7. The numbering in the once-standard grammar of Allen and Greenough is: I: a alone; II: c, a, c, a; III: a, a, a, c; IV: a, a, d, c; V: b alone. Other numberings include: I: a alone; II: a, a, a, c; III: a, a, d, c; IV: c, a, c, a; V: b alone. Among additional Asclepiad types is c, c, c, d—three glyconics followed by a pherecratic—as found in Catullus 34.
8. Paradoxically, this was the form most familiar to early schoolboys, who used phrasebooks made out of the dialogue of Terence. Some editions of these phrasebooks and early printed editions of Terence as well show that their readers and editors were unaware of or indifferent to the fact that Terence was in verse.
9. The catalectic trochaic tetrameter is indistinguishable from what in dramatic verse is called trochaic septenarius (sec. F.2.2 below). Note that the diaeresis in the trochaic line produces the same metrical scheme following it as does the caesura in the comparable iambic line.

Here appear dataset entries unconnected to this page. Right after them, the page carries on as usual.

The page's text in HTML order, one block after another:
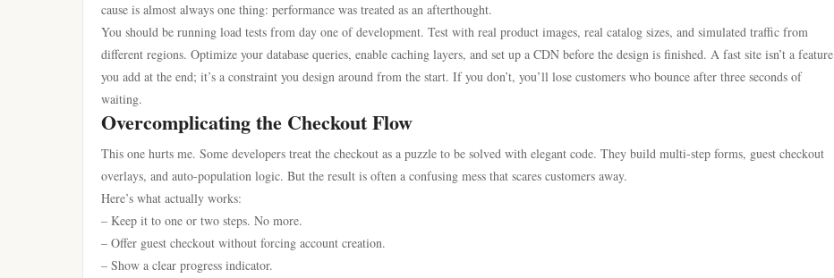
cause is almost always one thing: performance was treated as an afterthought.
You should be running load tests from day one of development. Test with real product images, real catalog sizes, and simulated traffic from
different regions. Optimize your database queries, enable caching layers, and set up a CDN before the design is finished. A fast site isn’t a feature
you add at the end; it’s a constraint you design around from the start. If you don’t, you’ll lose customers who bounce after three seconds of
waiting.
Overcomplicating the Checkout Flow
This one hurts me. Some developers treat the checkout as a puzzle to be solved with elegant code. They build multi-step forms, guest checkout
overlays, and auto-population logic. But the result is often a confusing mess that scares customers away.
Here’s what actually works:
– Keep it to one or two steps. No more.
– Offer guest checkout without forcing account creation.
– Show a clear progress indicator.
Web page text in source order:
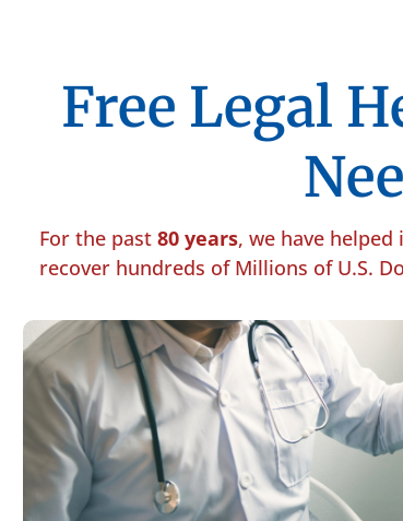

10. Modern editions conventionally identify the meter of each line, and some mark the ictus of each metron, thus in the example from section F.2.2 above, the first element of each four-syllable metron: “Égo deorum vítam eampropter sémpiternam esse árbitror.” Even with such aids, non-Latinists and Latinists alike may have difficulty with these lines.
11. Latin cantica do not follow the common Greek form, which consists of a repeating three-stanza unit of strophe, antistrophe, epode (where strophe and antistrophe are metrically identical).